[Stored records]
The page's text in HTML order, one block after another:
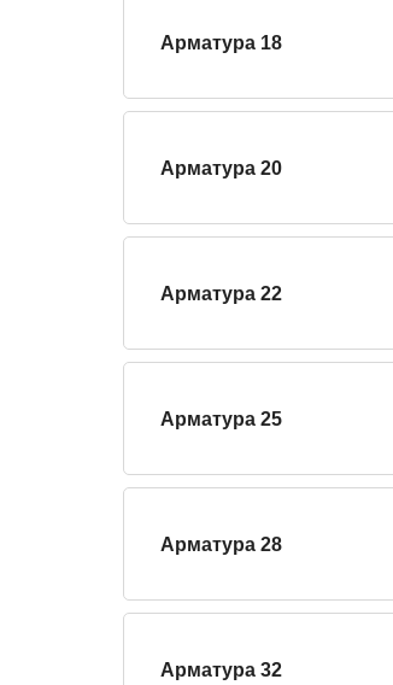
Арматура 18
Арматура 20
Арматура 22
Арматура 25
Арматура 28
Арматура 32
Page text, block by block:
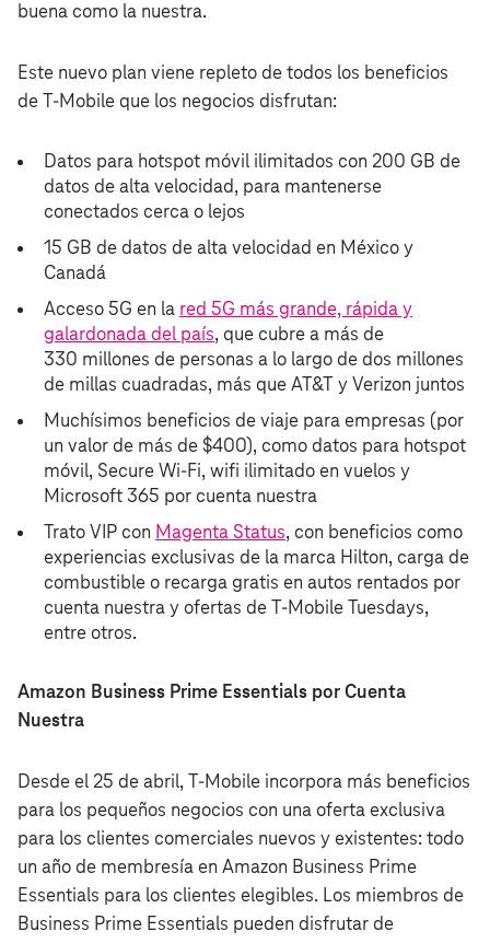
buena como la nuestra.
Este nuevo plan viene repleto de todos los beneficios
de T‑Mobile que los negocios disfrutan:
Datos para hotspot móvil ilimitados con 200 GB de
datos de alta velocidad, para mantenerse
conectados cerca o lejos
15 GB de datos de alta velocidad en México y
Canadá
Acceso 5G en la red 5G más grande, rápida y
galardonada del país, que cubre a más de
330 millones de personas a lo largo de dos millones
de millas cuadradas, más que AT&T y Verizon juntos
Muchísimos beneficios de viaje para empresas (por
un valor de más de $400), como datos para hotspot
móvil, Secure Wi-Fi, wifi ilimitado en vuelos y
Microsoft 365 por cuenta nuestra
Trato VIP con Magenta Status, con beneficios como
experiencias exclusivas de la marca Hilton, carga de
combustible o recarga gratis en autos rentados por
cuenta nuestra y ofertas de T‑Mobile Tuesdays,
entre otros.
Amazon Business Prime Essentials por Cuenta
Nuestra
Desde el 25 de abril, T‑Mobile incorpora más beneficios
para los pequeños negocios con una oferta exclusiva
para los clientes comerciales nuevos y existentes: todo
un año de membresía en Amazon Business Prime
Essentials para los clientes elegibles. Los miembros de
Business Prime Essentials pueden disfrutar de
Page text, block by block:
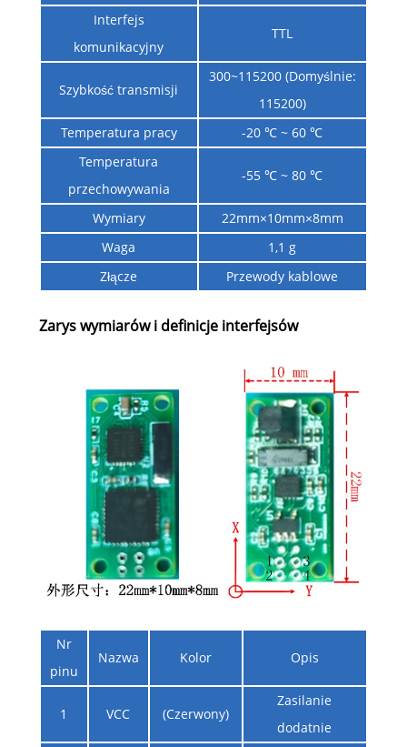
Interfejs
komunikacyjny
TTL
Szybkość transmisji
300~115200 (Domyślnie:
115200)
Temperatura pracy
-20 ℃ ~ 60 ℃
Temperatura
przechowywania
-55 ℃ ~ 80 ℃
Wymiary
22mm×10mm×8mm
Waga
1,1 g
Złącze
Przewody kablowe
Zarys wymiarów i definicje interfejsów
Nr
pinu
Nazwa Kolor Opis
1 VCC (Czerwony)
Zasilanie
dodatnie
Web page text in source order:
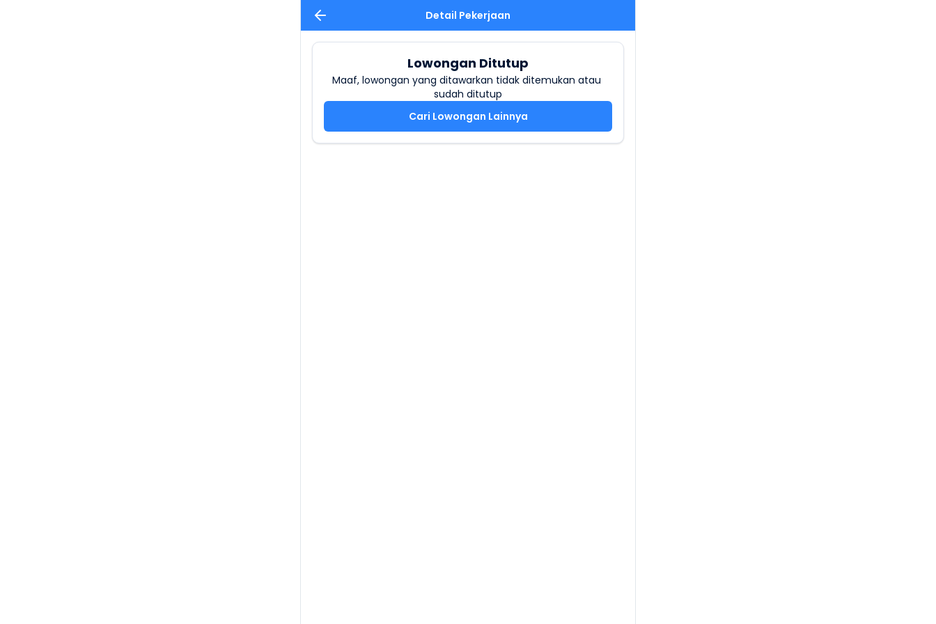
Detail Pekerjaan
Lowongan Ditutup
Maaf, lowongan yang ditawarkan tidak ditemukan atau
sudah ditutup
Cari Lowongan Lainnya

* [Aim of the task]
Your task is to retype the entries verbatim, starting with the line that holds "Muchísimos beneficios de" and stopping after the line that holds "un año de membresía en Amazon Business Prime".

* [Response area]
Muchísimos beneficios de viaje para empresas (por
un valor de más de $400), como datos para hotspot
móvil, Secure Wi-Fi, wifi ilimitado en vuelos y
Microsoft 365 por cuenta nuestra
Trato VIP con Magenta Status, con beneficios como
experiencias exclusivas de la marca Hilton, carga de
combustible o recarga gratis en autos rentados por
cuenta nuestra y ofertas de T‑Mobile Tuesdays,
entre otros.
Amazon Business Prime Essentials por Cuenta
Nuestra
Desde el 25 de abril, T‑Mobile incorpora más beneficios
para los pequeños negocios con una oferta exclusiva
para los clientes comerciales nuevos y existentes: todo
un año de membresía en Amazon Business Prime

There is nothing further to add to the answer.